I toss my keys to Army.

Trace, Dallas, and I head for the doors.

“Take Krisjen home,” I tell Liv. “Our house.”

“What are you guys doing?”

I jerk my chin at Army. “Let’s go.”

He climbs in the driver’s side.

“Macon.” Liv follows me. “What are you doing?”

I yank open the passenger-side door. “Get home.”

She watches us, Clay jumping off the car and standing next to her as we all climb in and Army hits the gas, backing up.

Liv knows enough, and that includes knowing better than to press harder for answers. She’s got a lot to lose. I don’t want her involved.

I take one last look at the boat, picturing Krisjen at home when I get there, but she won’t be in bed because she doesn’t fucking listen. I smile a little. I’ll fight with her all night if she wants. As long as she doesn’t leave.

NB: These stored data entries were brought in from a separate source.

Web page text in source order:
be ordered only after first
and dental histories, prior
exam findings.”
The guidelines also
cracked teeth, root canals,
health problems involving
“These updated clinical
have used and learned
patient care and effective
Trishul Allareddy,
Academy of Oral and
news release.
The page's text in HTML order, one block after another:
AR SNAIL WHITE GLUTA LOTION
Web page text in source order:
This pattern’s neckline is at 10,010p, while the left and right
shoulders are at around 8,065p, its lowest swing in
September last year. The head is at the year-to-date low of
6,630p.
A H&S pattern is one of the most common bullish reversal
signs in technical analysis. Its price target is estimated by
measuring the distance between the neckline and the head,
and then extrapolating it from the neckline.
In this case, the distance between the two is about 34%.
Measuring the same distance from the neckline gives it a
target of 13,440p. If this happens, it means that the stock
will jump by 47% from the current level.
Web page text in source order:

We take off, and I turn down the music, catching Trace in the rearview mirror. He wears a knit cap, a plaid collared shirt peeking out the top of his zipped-up leather jacket. I’ve never seen him in a collared shirt.

His face is turned out the window.

“You don’t have to come,” I tell him.

He nods, still looking outside. “I know.”

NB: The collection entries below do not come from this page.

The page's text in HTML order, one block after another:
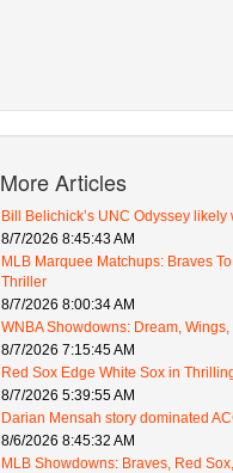
More Articles
Bill Belichick’s UNC Odyssey likely
8/7/2026 8:45:43 AM
MLB Marquee Matchups: Braves
Thriller
8/7/2026 8:00:34 AM
WNBA Showdowns: Dream,
8/7/2026 7:15:45 AM
Red Sox Edge White Sox in
8/7/2026 5:39:55 AM
Darian Mensah story dominated
8/6/2026 8:45:32 AM
MLB Showdowns: Braves, Red
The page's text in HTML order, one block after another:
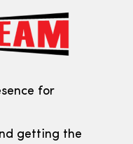
for
getting the

Like Krisjen and Liv, I never wanted to break the illusion that we were good people.

Army glances at me and then back to the road. “Are you sure about this?” he asks. “The more we do this, the easier it becomes. That’s a slippery slope.”

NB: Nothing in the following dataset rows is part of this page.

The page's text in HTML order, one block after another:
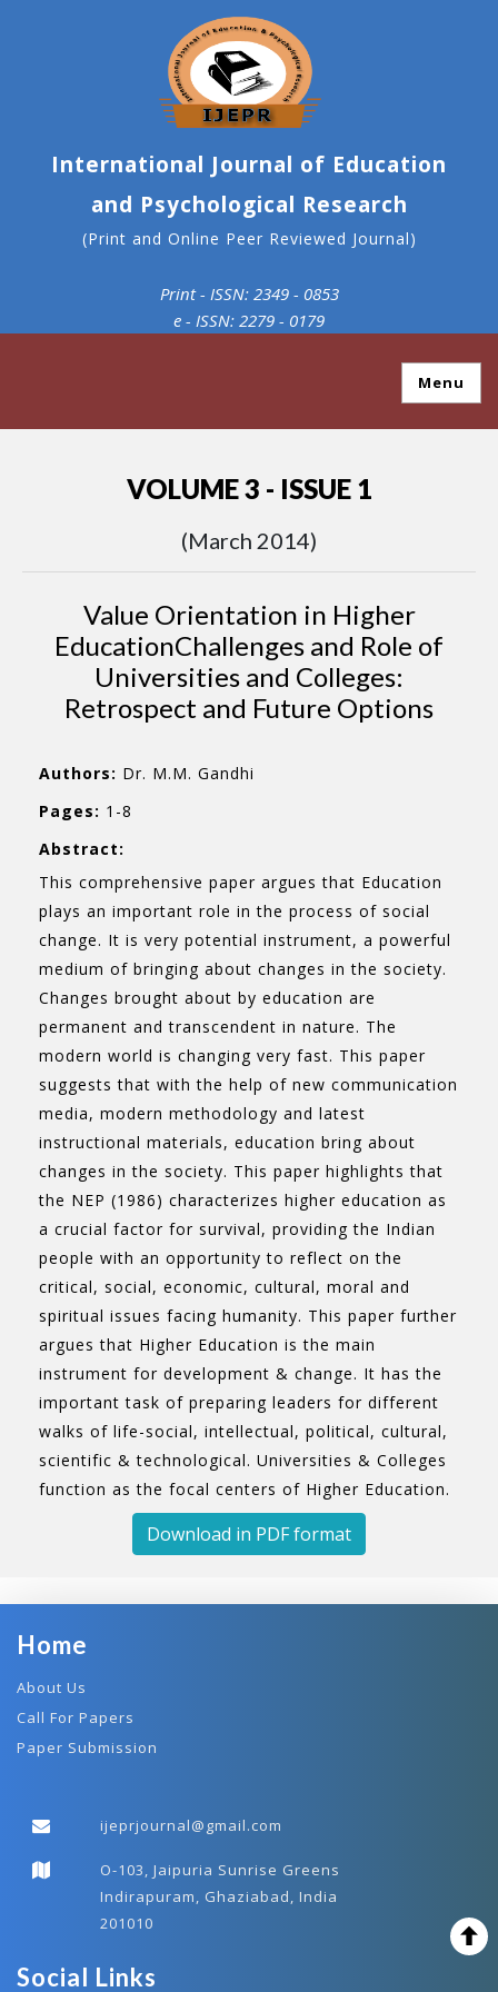
International Journal of Education
and Psychological Research
(Print and Online Peer Reviewed Journal)
Print - ISSN: 2349 - 0853
e - ISSN: 2279 - 0179
Menu
VOLUME 3 - ISSUE 1
(March 2014)
Value Orientation in Higher
EducationChallenges and Role of
Universities and Colleges:
Retrospect and Future Options
Authors: Dr. M.M. Gandhi
Pages: 1-8
Abstract:
This comprehensive paper argues that Education
plays an important role in the process of social
change. It is very potential instrument, a powerful
medium of bringing about changes in the society.
Changes brought about by education are
permanent and transcendent in nature. The
modern world is changing very fast. This paper
suggests that with the help of new communication
media, modern methodology and latest
instructional materials, education bring about
changes in the society. This paper highlights that
the NEP (1986) characterizes higher education as
a crucial factor for survival, providing the Indian
people with an opportunity to reflect on the
critical, social, economic, cultural, moral and
spiritual issues facing humanity. This paper further
argues that Higher Education is the main
instrument for development & change. It has the
important task of preparing leaders for different
walks of life-social, intellectual, political, cultural,
scientific & technological. Universities & Colleges
function as the focal centers of Higher Education.
Download in PDF format
Home
About Us
Call For Papers
Paper Submission
ijeprjournal@gmail.com
O-103, Jaipuria Sunrise Greens
Indirapuram, Ghaziabad, India
201010
Social Links

I comb my fingers through my hair and straighten my tie. “It should’ve been done last spring,” I state. “He’s a threat to their safety.”

“And he can’t be stopped,” Dallas chimes in behind me. “Not in one piece anyway.”

Dallas and Iron are one side of the same coin. There’s a detachment inside of them. If they make up their mind it needs to be done, then there is no choice.

Army and Trace are the other side of that coin. Loyal, but their conscience takes up a lot of room inside them.

Liv is a mixture of both. Things need to be done, and she accepts that she’ll feel like shit about it sometimes.

I’m not sure which one I am yet. I always felt like shit hurting someone, but I felt the same watching TV.

“I’ll do it,” Dallas announces.

“I’ll do it,” I say.

I don’t want his hands dirty any more than necessary.

I look over at Army. “You have Dex. You don’t need to be here.” Last time, he didn’t have a child to worry about. I would understand if he wanted to back out.

He focuses on the road. “We all have things to lose.”

I watch him out of the corner of my eye as we cross the tracks, rain speckling the windshield, and his silence fills the car in a way that Dallas and Trace probably don’t even notice.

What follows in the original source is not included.